◆ **Instructions for the task**:
Leave the pictures out. Retype exactly the lines below from the one containing "Otherwise LilyPond command" through the one containing "give informations on", and no others.

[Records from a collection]
=== Begin Enclosure ===

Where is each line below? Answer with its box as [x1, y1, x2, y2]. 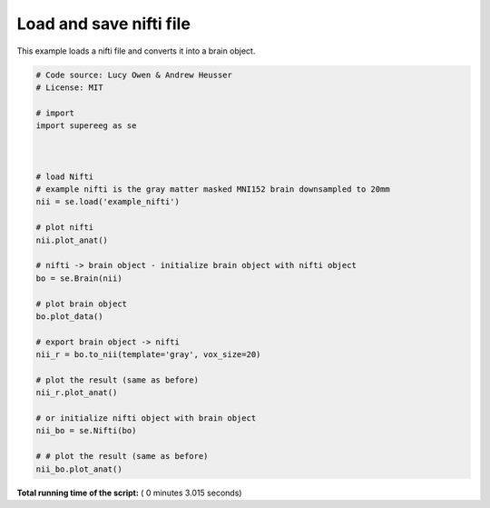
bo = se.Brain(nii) [35, 273, 122, 284]
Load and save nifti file [16, 14, 191, 34]
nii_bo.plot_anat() [35, 463, 122, 474]
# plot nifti [35, 223, 94, 233]
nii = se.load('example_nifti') [35, 196, 181, 207]
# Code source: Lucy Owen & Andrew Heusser [35, 69, 233, 80]
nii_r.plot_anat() [35, 387, 118, 398]
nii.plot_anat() [35, 234, 109, 245]
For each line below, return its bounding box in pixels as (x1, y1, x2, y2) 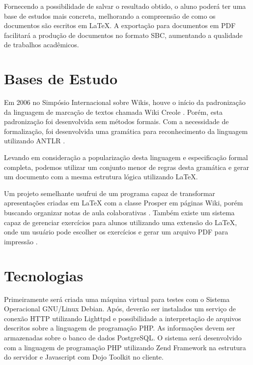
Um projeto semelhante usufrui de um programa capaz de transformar (4, 188, 215, 198)
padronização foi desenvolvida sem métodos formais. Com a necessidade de (4, 116, 229, 127)
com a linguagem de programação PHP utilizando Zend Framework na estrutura (4, 342, 246, 352)
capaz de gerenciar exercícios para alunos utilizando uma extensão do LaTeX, (4, 217, 237, 227)
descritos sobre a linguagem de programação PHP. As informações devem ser (4, 323, 235, 333)
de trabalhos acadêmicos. (4, 39, 79, 50)
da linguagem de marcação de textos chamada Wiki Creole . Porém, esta (4, 106, 223, 117)
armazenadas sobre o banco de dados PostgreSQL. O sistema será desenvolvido (4, 332, 242, 342)
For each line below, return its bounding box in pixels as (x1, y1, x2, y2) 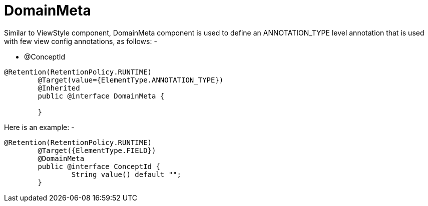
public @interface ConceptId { (38, 162, 160, 170)
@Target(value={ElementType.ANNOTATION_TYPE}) (38, 75, 224, 84)
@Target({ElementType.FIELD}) (38, 146, 156, 154)
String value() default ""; (71, 170, 182, 178)
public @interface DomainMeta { (38, 91, 165, 100)
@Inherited (38, 83, 80, 92)
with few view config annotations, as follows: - (4, 36, 157, 45)
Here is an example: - (4, 122, 75, 131)
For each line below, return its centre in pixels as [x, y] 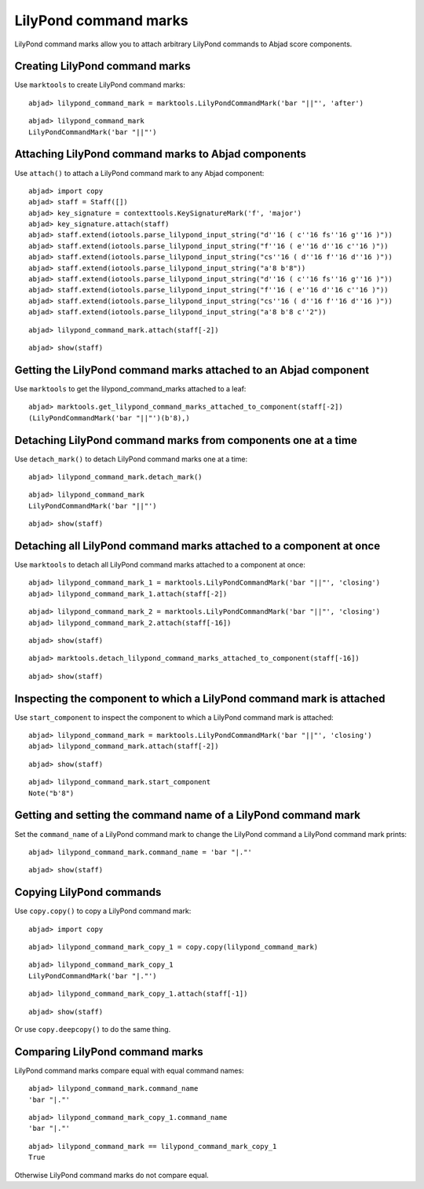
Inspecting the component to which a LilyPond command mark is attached [200, 698]
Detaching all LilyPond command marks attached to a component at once [197, 546]
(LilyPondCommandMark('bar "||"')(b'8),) [109, 418]
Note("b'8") [51, 793]
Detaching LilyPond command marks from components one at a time [186, 440]
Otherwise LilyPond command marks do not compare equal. [112, 1175]
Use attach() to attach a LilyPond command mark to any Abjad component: [139, 173]
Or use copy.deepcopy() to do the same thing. [93, 1029]
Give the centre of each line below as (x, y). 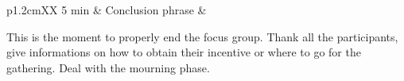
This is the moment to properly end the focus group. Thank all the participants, (202, 36)
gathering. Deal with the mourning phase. (108, 67)
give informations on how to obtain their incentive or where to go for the (184, 52)
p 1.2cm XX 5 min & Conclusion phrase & (107, 10)
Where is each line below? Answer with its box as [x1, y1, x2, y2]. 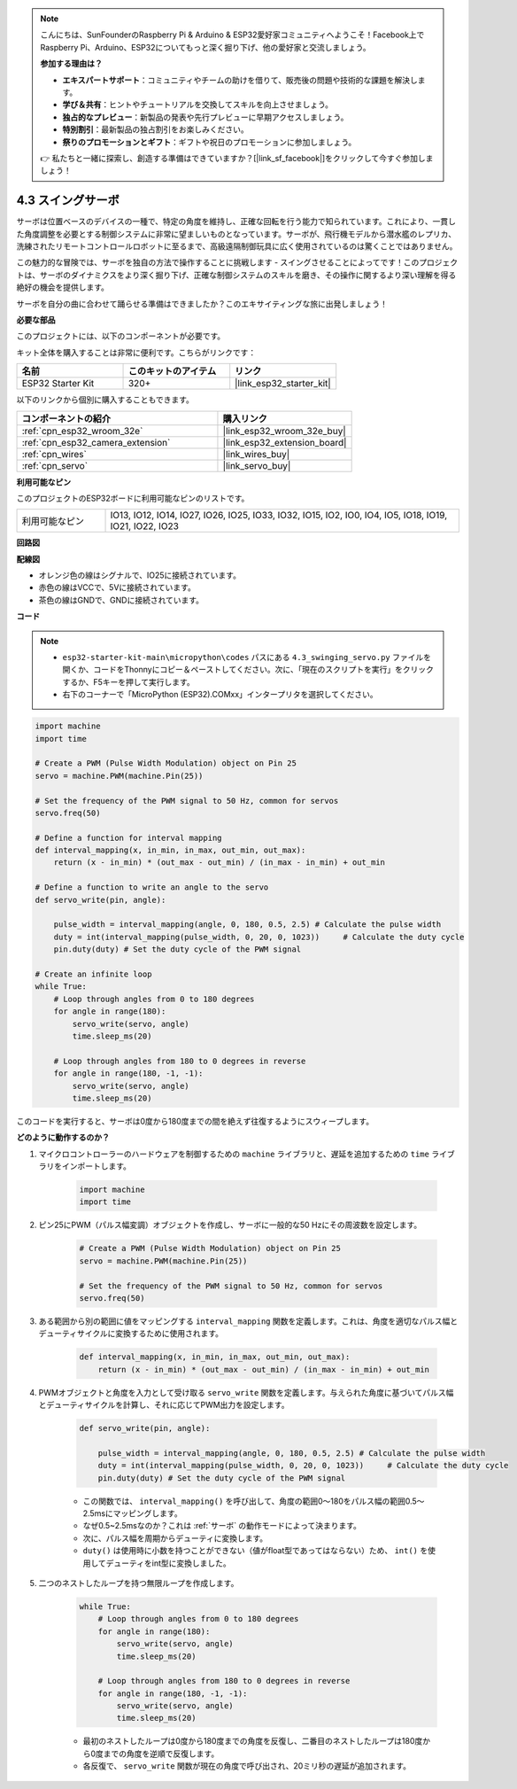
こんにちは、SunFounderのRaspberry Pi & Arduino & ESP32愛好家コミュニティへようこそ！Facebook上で [40, 29, 425, 40]
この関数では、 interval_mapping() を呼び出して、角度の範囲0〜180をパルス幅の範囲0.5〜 [82, 1496, 425, 1506]
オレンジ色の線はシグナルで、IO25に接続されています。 [38, 570, 241, 580]
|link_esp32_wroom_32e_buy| [222, 424, 347, 437]
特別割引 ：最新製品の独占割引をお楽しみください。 [62, 124, 249, 135]
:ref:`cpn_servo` [21, 459, 89, 471]
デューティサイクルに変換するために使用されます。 [38, 1328, 224, 1339]
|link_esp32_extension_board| [222, 436, 347, 448]
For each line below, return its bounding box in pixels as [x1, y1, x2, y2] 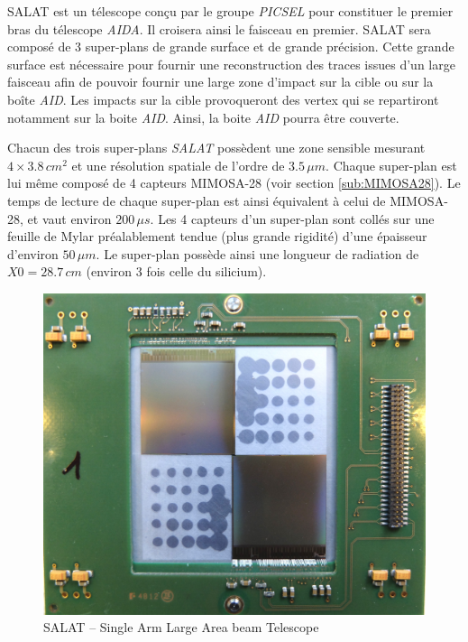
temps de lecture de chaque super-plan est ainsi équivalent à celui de [7, 191, 386, 209]
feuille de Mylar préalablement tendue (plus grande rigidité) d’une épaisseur [7, 227, 427, 246]
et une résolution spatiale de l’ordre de [71, 155, 285, 174]
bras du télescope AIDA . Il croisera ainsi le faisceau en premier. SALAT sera [7, 19, 431, 38]
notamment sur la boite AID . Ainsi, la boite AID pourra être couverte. [7, 107, 399, 126]
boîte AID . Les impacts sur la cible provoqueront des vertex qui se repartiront [7, 89, 439, 108]
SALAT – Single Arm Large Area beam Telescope [43, 618, 319, 637]
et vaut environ [27, 209, 112, 228]
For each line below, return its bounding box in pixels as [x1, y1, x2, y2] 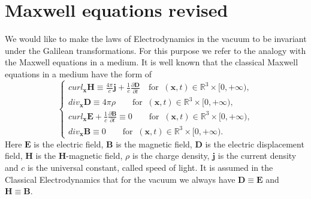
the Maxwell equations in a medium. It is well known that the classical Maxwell [5, 56, 298, 68]
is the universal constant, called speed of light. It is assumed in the [27, 161, 273, 173]
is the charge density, [132, 149, 210, 162]
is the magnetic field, [116, 137, 192, 150]
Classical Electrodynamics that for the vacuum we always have [5, 173, 235, 185]
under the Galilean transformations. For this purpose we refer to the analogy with [5, 44, 306, 56]
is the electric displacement [205, 137, 304, 150]
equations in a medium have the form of [5, 67, 152, 80]
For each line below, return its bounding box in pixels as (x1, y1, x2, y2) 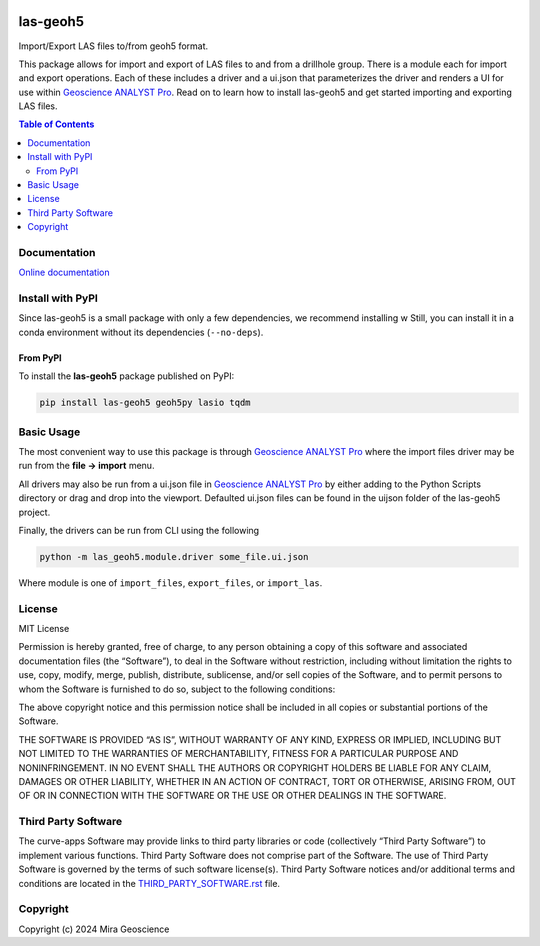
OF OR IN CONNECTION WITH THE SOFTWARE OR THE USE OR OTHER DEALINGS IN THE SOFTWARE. (18, 790, 447, 802)
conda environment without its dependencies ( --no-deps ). (18, 326, 264, 338)
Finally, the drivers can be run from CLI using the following (18, 524, 260, 536)
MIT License (18, 623, 70, 635)
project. (18, 506, 51, 518)
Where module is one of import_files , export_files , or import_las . (18, 576, 323, 589)
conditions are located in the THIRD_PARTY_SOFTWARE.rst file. (18, 877, 280, 889)
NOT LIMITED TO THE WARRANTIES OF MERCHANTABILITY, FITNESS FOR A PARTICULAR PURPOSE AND (18, 748, 459, 760)
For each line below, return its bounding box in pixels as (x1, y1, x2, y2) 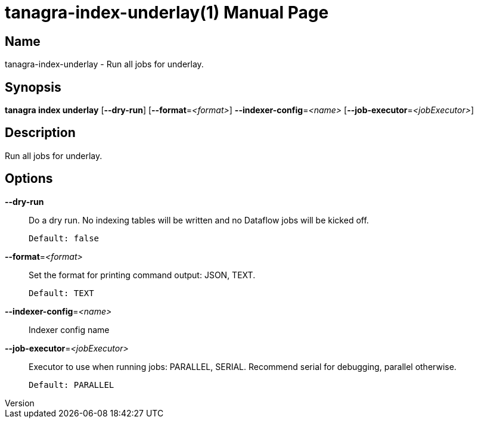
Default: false (29, 233, 100, 243)
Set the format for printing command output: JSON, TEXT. (29, 269, 256, 280)
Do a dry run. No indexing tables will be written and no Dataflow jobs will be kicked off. (29, 214, 369, 225)
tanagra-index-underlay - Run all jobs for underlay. (5, 59, 204, 70)
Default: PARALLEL (29, 380, 114, 390)
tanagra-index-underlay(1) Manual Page (5, 2, 329, 23)
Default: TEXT (29, 288, 94, 298)
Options (5, 171, 53, 186)

=== End Enclosure ===

◆ **Answer**:
Otherwise LilyPond command marks do not compare equal. [112, 1175]
Use attach() to attach a LilyPond command mark to any Abjad component: [139, 173]
Or use copy.deepcopy() to do the same thing. [93, 1029]
Give the centre of each line below as (x, y). 
This is the moment to properly end the focus group. Thank all the participants, (202, 36)
gathering. Deal with the mourning phase. (108, 67)
give informations on how to obtain their incentive or where to go for the (184, 52)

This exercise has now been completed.